Task input:
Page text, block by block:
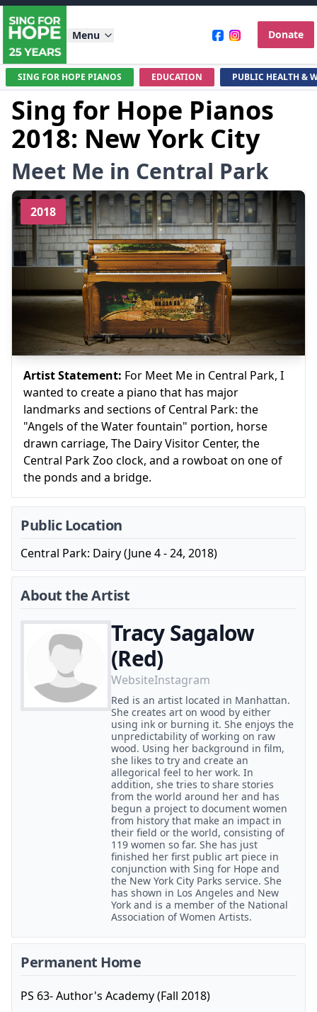
Menu Donate
SING FOR HOPE PIANOS EDUCATION PUBLIC HEALTH &
Sing for Hope Pianos
2018: New York City
Meet Me in Central Park
2018
Artist Statement: For Meet Me in Central Park, I
wanted to create a piano that has major
landmarks and sections of Central Park: the
"Angels of the Water fountain" portion, horse
drawn carriage, The Dairy Visitor Center, the
Central Park Zoo clock, and a rowboat on one of
the ponds and a bridge.
Public Location
Central Park: Dairy (June 4 - 24, 2018)
About the Artist
Tracy Sagalow
(Red)
WebsiteInstagram
Red is an artist located in Manhattan.
She creates art on wood by either
using ink or burning it. She enjoys the
unpredictability of working on raw
wood. Using her background in film,
she likes to try and create an
allegorical feel to her work. In
addition, she tries to share stories
from the world around her and has
begun a project to document women
from history that make an impact in
their field or the world, consisting of
119 women so far. She has just
finished her first public art piece in
conjunction with Sing for Hope and
the New York City Parks service. She
has shown in Los Angeles and New
York and is a member of the National
Association of Women Artists.
Permanent Home
PS 63- Author's Academy (Fall 2018)
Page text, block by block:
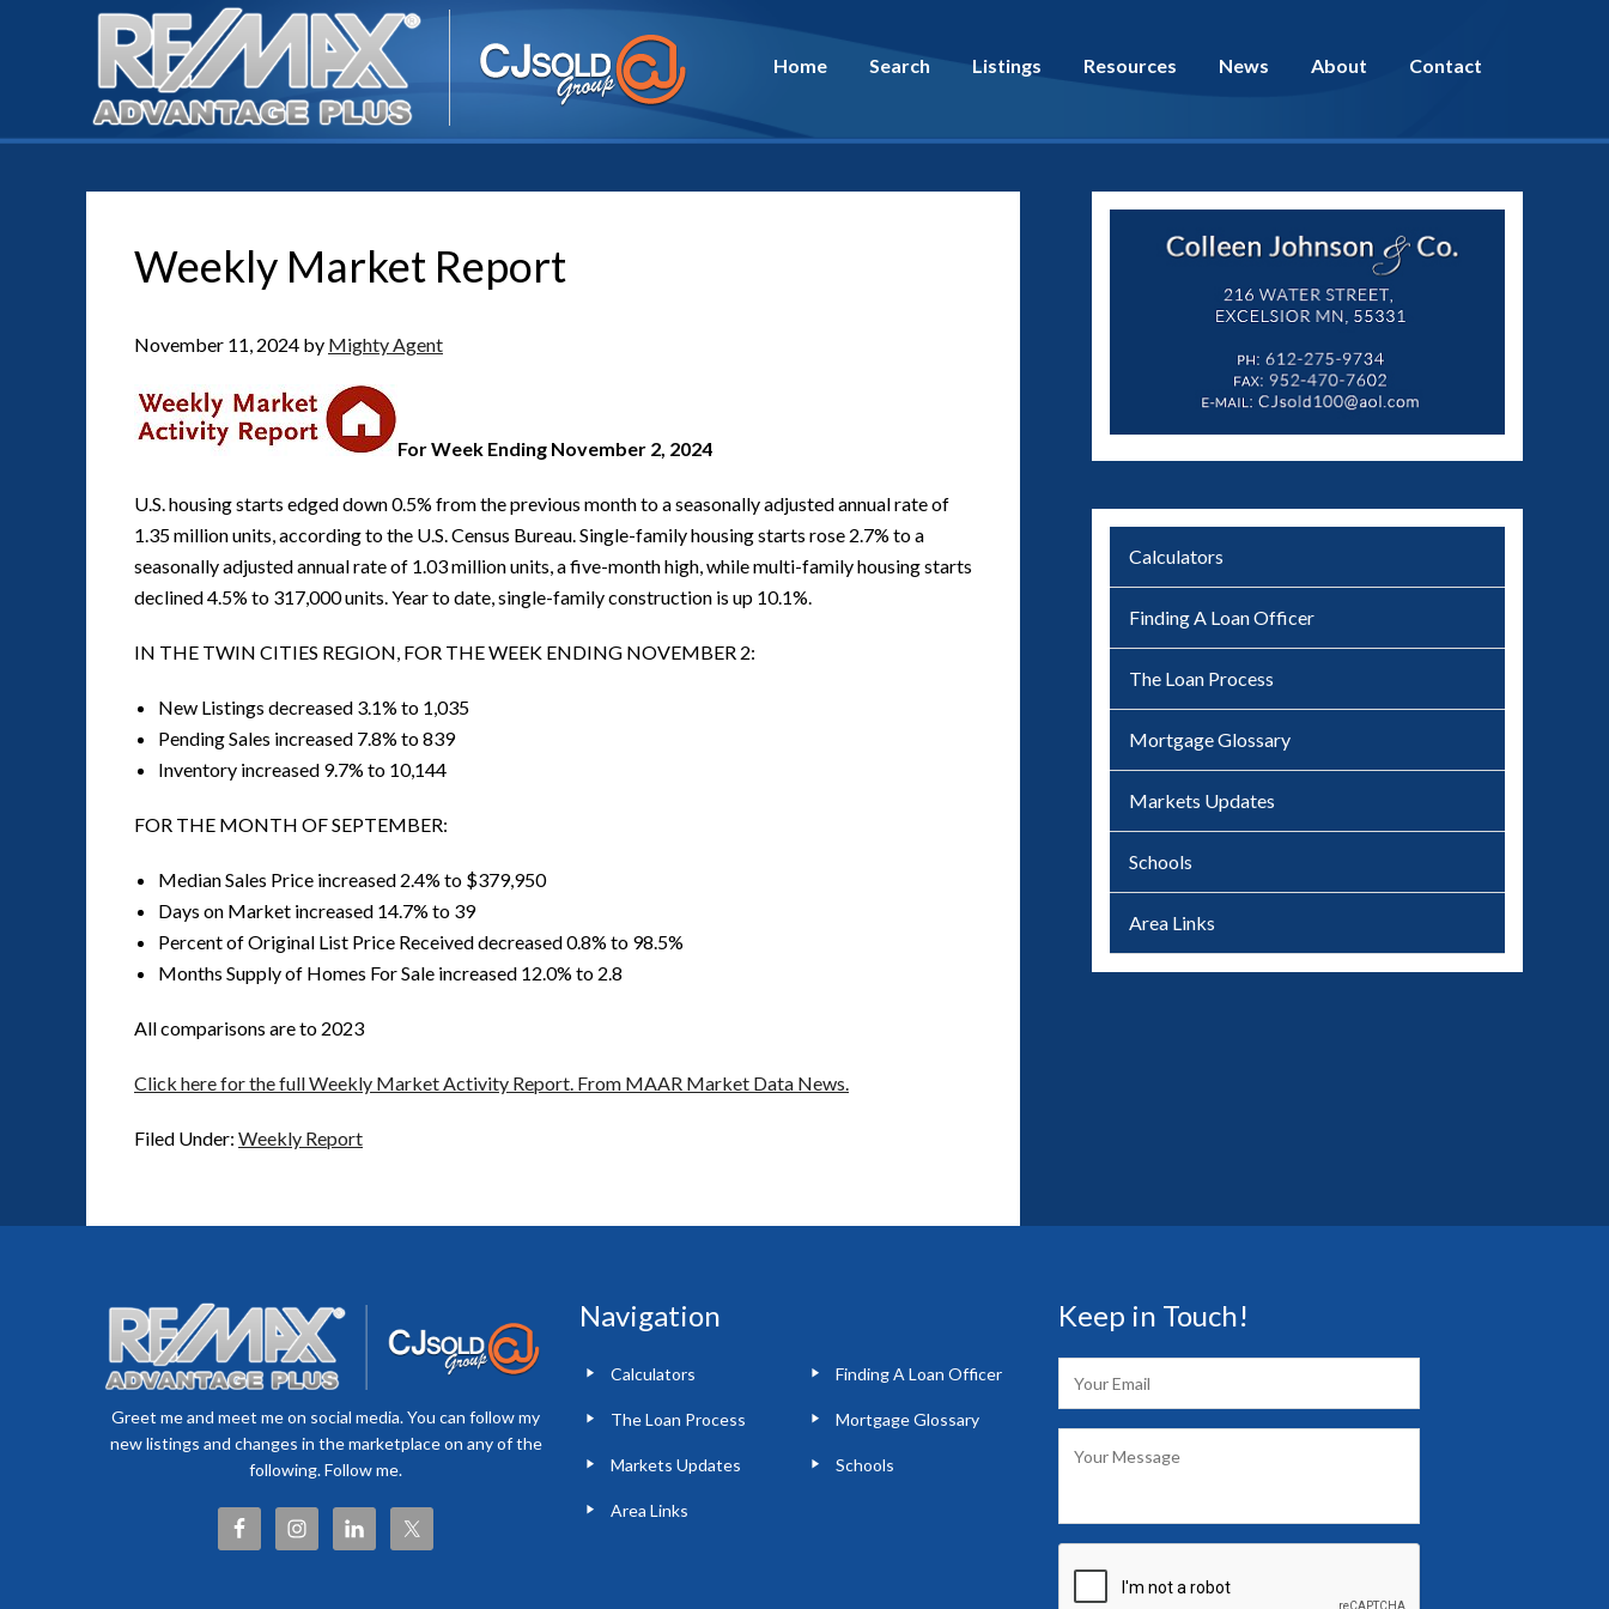
Home Search Listings Resources News About Contact
Weekly Market Report
November 11, 2024 by Mighty Agent
For Week Ending November 2, 2024
U.S. housing starts edged down 0.5% from the previous month to a seasonally adjusted annual rate of
1.35 million units, according to the U.S. Census Bureau. Single-family housing starts rose 2.7% to a
seasonally adjusted annual rate of 1.03 million units, a five-month high, while multi-family housing starts
declined 4.5% to 317,000 units. Year to date, single-family construction is up 10.1%.
IN THE TWIN CITIES REGION, FOR THE WEEK ENDING NOVEMBER 2:
New Listings decreased 3.1% to 1,035
Pending Sales increased 7.8% to 839
Inventory increased 9.7% to 10,144
FOR THE MONTH OF SEPTEMBER:
Median Sales Price increased 2.4% to $379,950
Days on Market increased 14.7% to 39
Percent of Original List Price Received decreased 0.8% to 98.5%
Months Supply of Homes For Sale increased 12.0% to 2.8
All comparisons are to 2023
Click here for the full Weekly Market Activity Report. From MAAR Market Data News.
Filed Under: Weekly Report
Calculators
Finding A Loan Officer
The Loan Process
Mortgage Glossary
Markets Updates
Schools
Area Links
Greet me and meet me on social media. You can follow my
new listings and changes in the marketplace on any of the
following. Follow me.
Navigation
Calculators Finding A Loan Officer
The Loan Process Mortgage Glossary
Markets Updates Schools
Area Links
Keep in Touch!

Problem to work on:
Line by line, restate the data above exactly as it stands, minus the pictures.

Response below:
Page text, block by block:
Menu Donate
SING FOR HOPE PIANOS EDUCATION PUBLIC HEALTH &
Sing for Hope Pianos
2018: New York City
Meet Me in Central Park
2018
Artist Statement: For Meet Me in Central Park, I
wanted to create a piano that has major
landmarks and sections of Central Park: the
"Angels of the Water fountain" portion, horse
drawn carriage, The Dairy Visitor Center, the
Central Park Zoo clock, and a rowboat on one of
the ponds and a bridge.
Public Location
Central Park: Dairy (June 4 - 24, 2018)
About the Artist
Tracy Sagalow
(Red)
WebsiteInstagram
Red is an artist located in Manhattan.
She creates art on wood by either
using ink or burning it. She enjoys the
unpredictability of working on raw
wood. Using her background in film,
she likes to try and create an
allegorical feel to her work. In
addition, she tries to share stories
from the world around her and has
begun a project to document women
from history that make an impact in
their field or the world, consisting of
119 women so far. She has just
finished her first public art piece in
conjunction with Sing for Hope and
the New York City Parks service. She
has shown in Los Angeles and New
York and is a member of the National
Association of Women Artists.
Permanent Home
PS 63- Author's Academy (Fall 2018)
Page text, block by block:
Home Search Listings Resources News About Contact
Weekly Market Report
November 11, 2024 by Mighty Agent
For Week Ending November 2, 2024
U.S. housing starts edged down 0.5% from the previous month to a seasonally adjusted annual rate of
1.35 million units, according to the U.S. Census Bureau. Single-family housing starts rose 2.7% to a
seasonally adjusted annual rate of 1.03 million units, a five-month high, while multi-family housing starts
declined 4.5% to 317,000 units. Year to date, single-family construction is up 10.1%.
IN THE TWIN CITIES REGION, FOR THE WEEK ENDING NOVEMBER 2:
New Listings decreased 3.1% to 1,035
Pending Sales increased 7.8% to 839
Inventory increased 9.7% to 10,144
FOR THE MONTH OF SEPTEMBER:
Median Sales Price increased 2.4% to $379,950
Days on Market increased 14.7% to 39
Percent of Original List Price Received decreased 0.8% to 98.5%
Months Supply of Homes For Sale increased 12.0% to 2.8
All comparisons are to 2023
Click here for the full Weekly Market Activity Report. From MAAR Market Data News.
Filed Under: Weekly Report
Calculators
Finding A Loan Officer
The Loan Process
Mortgage Glossary
Markets Updates
Schools
Area Links
Greet me and meet me on social media. You can follow my
new listings and changes in the marketplace on any of the
following. Follow me.
Navigation
Calculators Finding A Loan Officer
The Loan Process Mortgage Glossary
Markets Updates Schools
Area Links
Keep in Touch!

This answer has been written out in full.